== THE INPUT ==

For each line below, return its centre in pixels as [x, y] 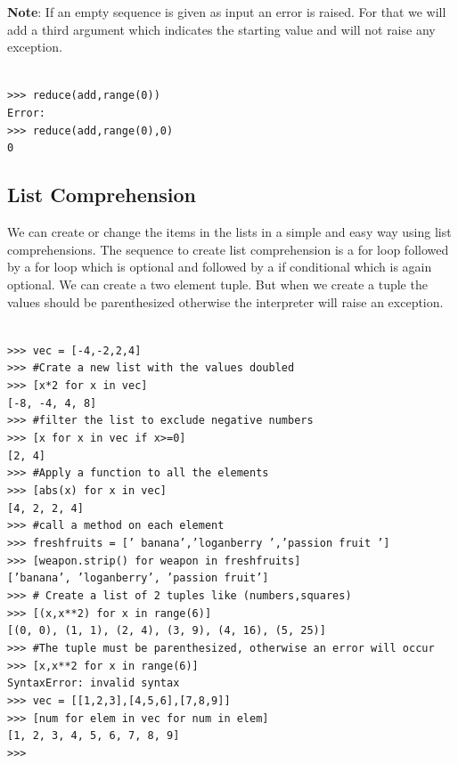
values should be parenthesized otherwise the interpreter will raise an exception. [225, 301]
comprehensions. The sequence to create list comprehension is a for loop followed [228, 249]
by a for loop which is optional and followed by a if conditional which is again [220, 267]
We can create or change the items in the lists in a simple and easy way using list [229, 232]
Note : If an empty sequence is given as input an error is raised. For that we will [227, 12]
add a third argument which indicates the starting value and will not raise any [221, 29]
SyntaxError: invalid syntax [94, 683]
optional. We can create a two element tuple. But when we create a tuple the [217, 284]

===

Find "values should be" in the records above. Repeat its line and every later line exactly, through the last one.

**COMPLETED EXERCISE**
values should be parenthesized otherwise the interpreter will raise an exception. [225, 301]
comprehensions. The sequence to create list comprehension is a for loop followed [228, 249]
by a for loop which is optional and followed by a if conditional which is again [220, 267]
We can create or change the items in the lists in a simple and easy way using list [229, 232]
Note : If an empty sequence is given as input an error is raised. For that we will [227, 12]
add a third argument which indicates the starting value and will not raise any [221, 29]
SyntaxError: invalid syntax [94, 683]
optional. We can create a two element tuple. But when we create a tuple the [217, 284]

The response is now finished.